電切及冷刀切除作為微創手術,其相較傳統刮宮術對EP患者損傷更小,且經由宮腔鏡引導可直視切除息肉,提高切除精度,避免切除不全導致復發[6]。本研究結果顯示,冷刀組手術時間、術中出血量、術后陰道出血時間及住院時間均明顯優于電切組(P<0.05),提示冷刀切除較電切效果更佳。考慮原因在于冷刀操作更簡便靈活,且可避免電切過程氣泡產生而影響操作視野,從而使手術時間更短,而電切相較冷刀器械更難以操控,去除息肉時易切除不到位或切除過深,不僅影響手術時間,還可損傷內膜下血管進而使出血量增多[7]。此外息肉切除后需對創面電凝以使其結痂以封閉出血點,術后結痂脫落可致繼續出血,且電切刀對內膜存在電熱損傷,可影響患者術后恢復,進而延長其住院時間,而冷刀無能量損傷效應,可減輕子宮內膜創傷,促進恢復,且相較電切不易損傷血管,從而使出血量減少。對比兩組術后并發癥及復發情況發現,冷刀組并發癥發生率均明顯低于電切組(P<0.05),說明冷刀可降低并發癥發生率。覃曉楣等[8]研究指出,宮腔鏡電切可因電熱效應刺激子宮內膜炎癥反應,進而促使肉芽增生及纖維化,導致宮腔粘連及瘢痕狹窄,而冷刀切除可避免熱損傷,進而保護子宮正常解剖。本研究結果還顯示,兩組復發率比較差異無統計學意義(P>0.05),證明冷刀及電切均可實現息肉完全切除,降低復發風險。
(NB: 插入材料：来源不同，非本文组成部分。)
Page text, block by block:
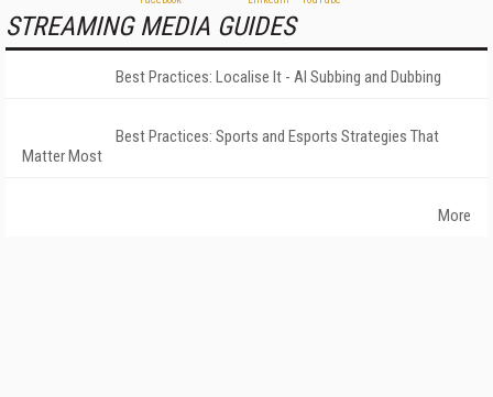
STREAMING MEDIA GUIDES
Best Practices: Localise It - AI Subbing and Dubbing
Best Practices: Sports and Esports Strategies That
Matter Most
More
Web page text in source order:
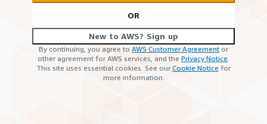
OR
New to AWS? Sign up
By continuing, you agree to AWS Customer Agreement or
other agreement for AWS services, and the Privacy Notice.
This site uses essential cookies. See ourCookie Notice for
more information.
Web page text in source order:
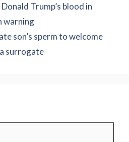
Trump’s blood in
warning
son’s sperm to welcome
surrogate
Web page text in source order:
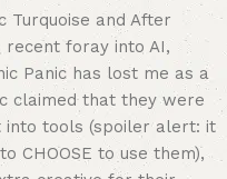
Turquoise and After
recent foray into AI,
Panic has lost me as a
claimed that they were
into tools (spoiler alert: it
CHOOSE to use them),
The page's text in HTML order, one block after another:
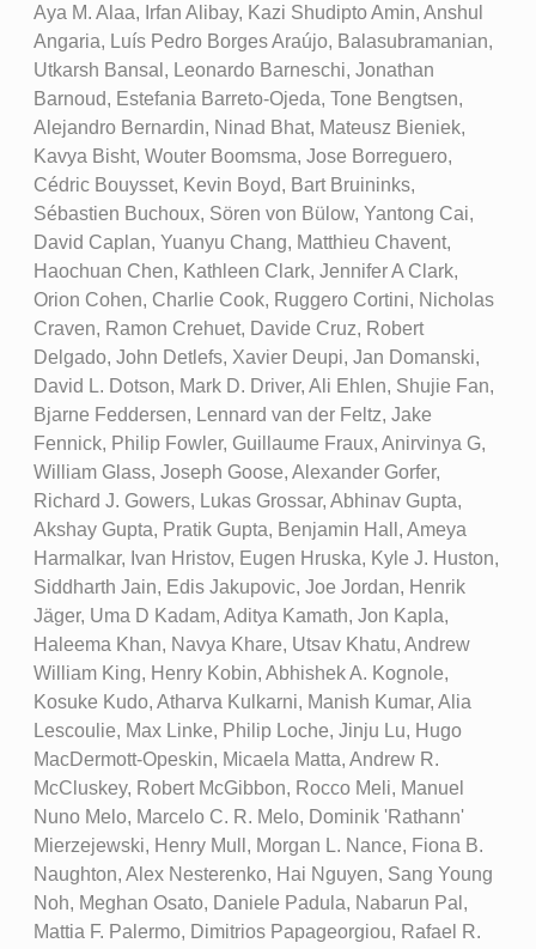
Aya M. Alaa, Irfan Alibay, Kazi Shudipto Amin, Anshul
Angaria, Luís Pedro Borges Araújo, Balasubramanian,
Utkarsh Bansal, Leonardo Barneschi, Jonathan
Barnoud, Estefania Barreto-Ojeda, Tone Bengtsen,
Alejandro Bernardin, Ninad Bhat, Mateusz Bieniek,
Kavya Bisht, Wouter Boomsma, Jose Borreguero,
Cédric Bouysset, Kevin Boyd, Bart Bruininks,
Sébastien Buchoux, Sören von Bülow, Yantong Cai,
David Caplan, Yuanyu Chang, Matthieu Chavent,
Haochuan Chen, Kathleen Clark, Jennifer A Clark,
Orion Cohen, Charlie Cook, Ruggero Cortini, Nicholas
Craven, Ramon Crehuet, Davide Cruz, Robert
Delgado, John Detlefs, Xavier Deupi, Jan Domanski,
David L. Dotson, Mark D. Driver, Ali Ehlen, Shujie Fan,
Bjarne Feddersen, Lennard van der Feltz, Jake
Fennick, Philip Fowler, Guillaume Fraux, Anirvinya G,
William Glass, Joseph Goose, Alexander Gorfer,
Richard J. Gowers, Lukas Grossar, Abhinav Gupta,
Akshay Gupta, Pratik Gupta, Benjamin Hall, Ameya
Harmalkar, Ivan Hristov, Eugen Hruska, Kyle J. Huston,
Siddharth Jain, Edis Jakupovic, Joe Jordan, Henrik
Jäger, Uma D Kadam, Aditya Kamath, Jon Kapla,
Haleema Khan, Navya Khare, Utsav Khatu, Andrew
William King, Henry Kobin, Abhishek A. Kognole,
Kosuke Kudo, Atharva Kulkarni, Manish Kumar, Alia
Lescoulie, Max Linke, Philip Loche, Jinju Lu, Hugo
MacDermott-Opeskin, Micaela Matta, Andrew R.
McCluskey, Robert McGibbon, Rocco Meli, Manuel
Nuno Melo, Marcelo C. R. Melo, Dominik 'Rathann'
Mierzejewski, Henry Mull, Morgan L. Nance, Fiona B.
Naughton, Alex Nesterenko, Hai Nguyen, Sang Young
Noh, Meghan Osato, Daniele Padula, Nabarun Pal,
Mattia F. Palermo, Dimitrios Papageorgiou, Rafael R.
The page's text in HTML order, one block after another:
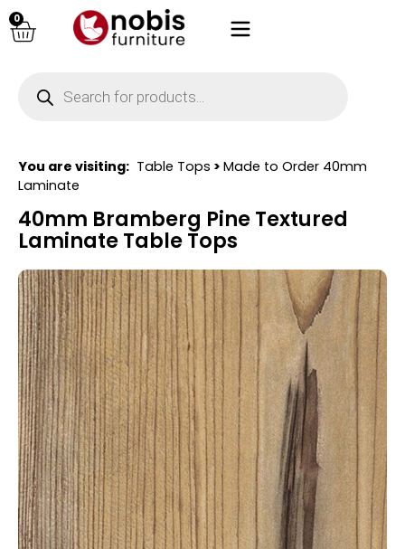
0
You are visiting: Table Tops > Made to Order 40mm
Laminate
40mm Bramberg Pine Textured
Laminate Table Tops
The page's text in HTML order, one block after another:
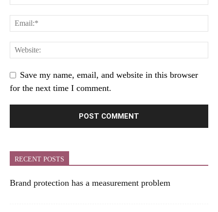
Save my name, email, and website in this browser
for the next time I comment.
RECENT POSTS
Brand protection has a measurement problem
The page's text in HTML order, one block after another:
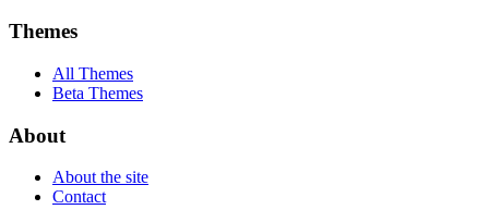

ER指子宮內膜容許受精卵黏附并成功植入的能力,患者ER狀態可顯著影響受孕成功率[9]。據研究顯示,ER狀態與子宮內膜厚度、血供等多種因素有關,而EP可降低ER狀態,影響受精卵植入及胚胎發育,進而促使不孕癥發生[10]。子宮螺旋動脈為子宮動脈于內膜功能層所產生的終末分支,其血流供應子宮內膜,對后者營養狀態及正常功能起重要作用[11]。因此本研究納入兩組患者手術前后子宮螺旋動脈血流作為觀察指標以對比其子宮內膜血供狀態,結果發現,冷刀組PI及RI均明顯低于電切組(P<0.05),且術后1年妊娠率明顯高于電切組(P<0.05),提示冷刀切除較電切術可更有效降低子宮螺旋動脈血管阻力,促進血液流通,并改善受孕情況。分析原因:電切術中可因切除過深、電熱作用等因素對子宮內膜下螺旋動脈產生損傷效應,致使局部血小板及纖維蛋白聚集,引起血液瘀滯,血管阻力增加,且電凝結痂也可阻礙局部內膜血流恢復,綜合導致血供障礙,影響ER狀態及受孕成功率[12]。而冷刀切除可避免過度損傷內膜下血管,維持血液正常流動,進而保證患者子宮內膜充足血供及正常受孕條件。
綜上所述,育齡期EP患者行宮腔鏡下冷刀切除可有效縮短手術時間,降低出血量,促進患者恢復,并改善螺旋動脈血流狀態,提高妊娠率。